Just use memcpy_s. This has the destbuf size argument. It's even in C11, but you need the safeclib or MSVC, as no libc cares about the safety annex.

deng 8 years ago

Thankfully, compiler warnings and static analyzers have become much better in recent years. For instance, gcc can now warn about a missing 'break;' mentioned in the article (you need to add a special comment like '/* fall through */' if it's intentional). Also, clang-tidy is getting better with each release. I highly recommend using it, although the initial configuration will take some time, depending on the code base.

xroche 8 years ago

Alas! strlcpy and strlcat are still not present in the glibc, despite numerous attempts, mainly for religious reasons (ie. "BSD sucks").

And yes, having something like "if (strlcat(buffer, src, sizeof(buffer) >= sizeof(buffer)) { abort(); } " is much better than buffer overrun. But security does not always seem to be a real concern, compared to politics.

yason 8 years ago

C is dangerous partly because assembly language is dangerous. We will always need some layer on top of assembly that is mostly unchecked and reflects back to how cpu instructions work. This is probably something we must live with until we have processors with the notion of type checking.

C is dangerous partly because of swaths of undefined behaviour and loose typing.

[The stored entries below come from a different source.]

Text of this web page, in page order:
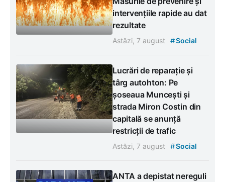
intervențiile rapide au dat
rezultate
Astăzi, 7 august #Social
Lucrări de reparație și
târg autohton: Pe
șoseaua Muncești și
strada Miron Costin din
capitală se anunță
restricții de trafic
Astăzi, 7 august #Social
ANTA a depistat nereguli

Eliminating much of undefined behaviour either by defining the behaviour or forcing the compiler to refuse compile undefined behaviour could be of some help. There are still classes of undefined behaviour that cannot be worked around but narrowing that down to a minimal set would make it easier to deal with it. Strong typing would help build programs that won't compile unless they are correct at least in terms of types of values.

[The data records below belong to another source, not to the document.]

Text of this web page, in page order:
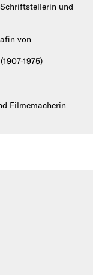
und
von
1975)
Filmemacherin
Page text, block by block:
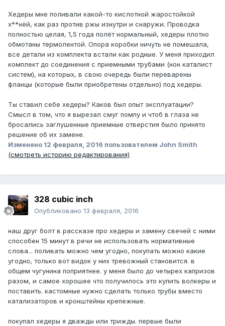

C is dangerous partly because of the stupid standard library which isn't necessarily a core language problem as other libraries can be used. The standard library should be replaced with any of the sane libraries that different projects have written for themselves to avoid using libc. It's perfectly possible not to have memcpy() or strcpy() like minefields or strtok() or strtol() which introduce the nice invisible access to internal static storage, fixed by a re-entrant variant like strtok_r(), or require you to do multiple checks to determine how the function actually failed. The problem here is that if there are X standards, adding one to replace them all will make it X+1 standards.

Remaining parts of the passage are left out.